Collected data:
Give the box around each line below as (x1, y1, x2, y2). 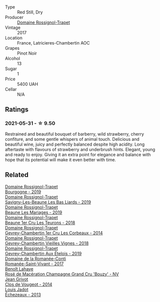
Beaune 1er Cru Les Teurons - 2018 (5, 220, 75, 226)
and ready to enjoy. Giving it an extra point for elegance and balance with (5, 151, 151, 157)
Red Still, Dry (17, 9, 43, 15)
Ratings (5, 106, 29, 114)
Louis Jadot (5, 287, 29, 292)
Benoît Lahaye (5, 266, 34, 272)
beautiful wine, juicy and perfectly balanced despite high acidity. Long (5, 141, 145, 147)
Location (5, 35, 23, 41)
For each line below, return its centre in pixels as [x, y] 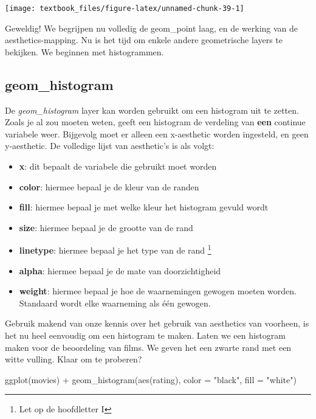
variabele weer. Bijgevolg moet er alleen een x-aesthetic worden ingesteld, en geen [157, 133]
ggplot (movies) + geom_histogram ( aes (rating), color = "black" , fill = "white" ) [151, 379]
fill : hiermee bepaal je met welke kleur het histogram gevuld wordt [144, 207]
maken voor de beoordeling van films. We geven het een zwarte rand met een [148, 347]
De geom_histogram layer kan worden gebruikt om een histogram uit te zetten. [152, 110]
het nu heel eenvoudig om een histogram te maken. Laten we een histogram [145, 335]
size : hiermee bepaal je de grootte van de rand [106, 227]
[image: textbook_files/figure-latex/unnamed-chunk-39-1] [125, 9]

## PROMPT
Each record should be given again exactly, with no picture carried over.

## OUTPUT
Give the box around each line below as (x1, y1, x2, y2). 
Beaune 1er Cru Les Teurons - 2018 (5, 220, 75, 226)
and ready to enjoy. Giving it an extra point for elegance and balance with (5, 151, 151, 157)
Red Still, Dry (17, 9, 43, 15)
Ratings (5, 106, 29, 114)
Louis Jadot (5, 287, 29, 292)
Benoît Lahaye (5, 266, 34, 272)
beautiful wine, juicy and perfectly balanced despite high acidity. Long (5, 141, 145, 147)
Location (5, 35, 23, 41)
For each line below, return its centre in pixels as [x, y] 
variabele weer. Bijgevolg moet er alleen een x-aesthetic worden ingesteld, en geen [157, 133]
ggplot (movies) + geom_histogram ( aes (rating), color = "black" , fill = "white" ) [151, 379]
fill : hiermee bepaal je met welke kleur het histogram gevuld wordt [144, 207]
maken voor de beoordeling van films. We geven het een zwarte rand met een [148, 347]
De geom_histogram layer kan worden gebruikt om een histogram uit te zetten. [152, 110]
het nu heel eenvoudig om een histogram te maken. Laten we een histogram [145, 335]
size : hiermee bepaal je de grootte van de rand [106, 227]
[image: textbook_files/figure-latex/unnamed-chunk-39-1] [125, 9]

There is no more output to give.